When I think back on things, the most helpful piece of my training in mental health was becoming a hard science Internist first. The reason is that I knew a secret my psychiatric colleagues didn’t know. The hard science medicine I left was no more precise and assured than the loosy-goosy psychiatry I went to. Sure there were more tests, more precise diagnoses, more drugs. But there was the wall of physical disease beyond which you couldn’t go. Once you found it, that was the end of the road. With mental illness, there’s no wall. Even with the worst cases of our most devastating illnesses, there’s still something that can be done, even if it is only a small thing. You may not find it, but it’s not because it’s not there.
What’s missing is the voices of the patients. After refusing medication enough to be conscious, a patient dealing with a first episode of psychosis will be told that getting well means accepting the biological explanation of the resident doctor’s choice and the medication of his choice. The current paradigm doesn’t even allow a person to talk about the psychological impact of having experienced psychosis for the first time. This is too dehumanizing, domineering, and controlling to merit the name of “help.” Once psychiatry, as an institution, dismisses the patient, they are little more than an instrument of social control that justifies it’s abuse and belittling of patients with what can only be described as a “loose hypothesis” of the origin of mental illness that ignores everything in the patient’s life, and flatters the anemic work of biological psychiatry entirely too much. Anyone who wants to think of themselves as something more than an instrument to support the overarching superiority complex of the psychiatric profession and to address their own real problems and limits is “lacking insight.”
If the KOLs and other figureheads in psychiatry want to respect patients any less, they’ll have to herd patients into pens, give them shots, then herd them out the door with a big bill for their services and a label that can ruin their lives.
I’m not certain the task is “shared”.
I appreciate what Robert Stolorow, Ph.D. has to say on the subject of the DSM… The diagnoses themselves causing invalidation, objectification and re-traumatization! –
http://www.psychologytoday.com/blog/feeling-relating-existing/201204/deconstructing-psychiatrys-ever-expanding-bible
Conventional psychiatry based its diagnoses and treatments upon nothing scientific, nothing “biological”. And millions of people have been gravely injured.
No.
I don’t see this as an opportunity for psychiatrists and mental health professionals (social workers, counselors, psychotherapists) to come together with a common goal. This is a time for a clean break from the profession… to let it die.

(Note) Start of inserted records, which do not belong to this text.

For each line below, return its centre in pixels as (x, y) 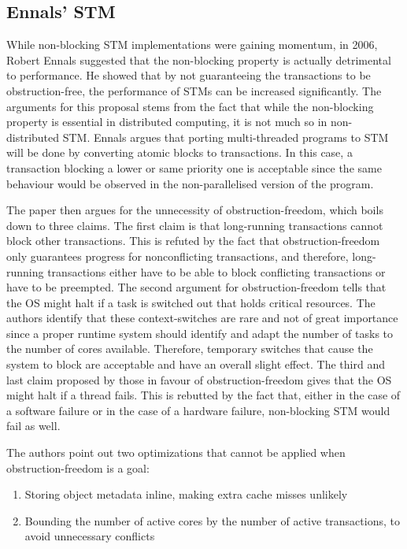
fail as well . (33, 426)
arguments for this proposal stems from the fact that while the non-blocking (190, 106)
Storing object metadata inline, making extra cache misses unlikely (186, 494)
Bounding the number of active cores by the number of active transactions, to (212, 520)
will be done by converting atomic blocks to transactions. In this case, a (179, 152)
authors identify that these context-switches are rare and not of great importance (202, 318)
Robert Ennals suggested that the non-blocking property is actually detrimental (199, 59)
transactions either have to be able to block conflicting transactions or (216, 271)
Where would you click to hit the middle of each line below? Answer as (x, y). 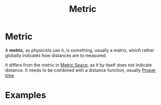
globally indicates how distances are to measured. (56, 55)
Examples (26, 95)
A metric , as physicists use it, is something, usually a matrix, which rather (80, 50)
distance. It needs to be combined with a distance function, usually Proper (80, 70)
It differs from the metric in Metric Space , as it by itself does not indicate (79, 65)

This is *not* the time to hold hands and sing ‘Kumbaya’.
The truth (of injury and death) has yet to be told and truly *heard* .
Amends have yet to be made.
The force of dangerous treatments have yet to be replaced by safer and more effective treatments.
Duane
Dr. Robert Stolorow remains one of the brighter lights I’ve ever followed – always a force to be reckoned with. I still count his “Faces in the Clouds” from long ago among the most important books in my early thinking, and he has continued to shine for all these years…
Excellent post. That hope and faith thing I asked about earlier, a fine reply!
At least in the old days we used to take the time to have multidisciplinary conferences where a patient’s presenting symptoms, life situation, psycho-social stressors and circumstances, medical-neurological co-morbidities, and life/developmental history were discussed by the various medical, psychiatric, psychological, and social work providers. The relative contributions of each factor or set of factors assessed by the various medical and non-medical providers to the patient’s symptoms or distress were discussed and debated. Alas, it was difficult to assign a “metric” or “number” to these debates, as patients often revealed themselves to be complicated and besieged by complex internal and external forces interacting in no small measure with their past. But I bet the patient got better as a result of such intensive scrutiny of the study of his or her life.These days it seems there is no time, rhyme or reason to do that. God only knows why.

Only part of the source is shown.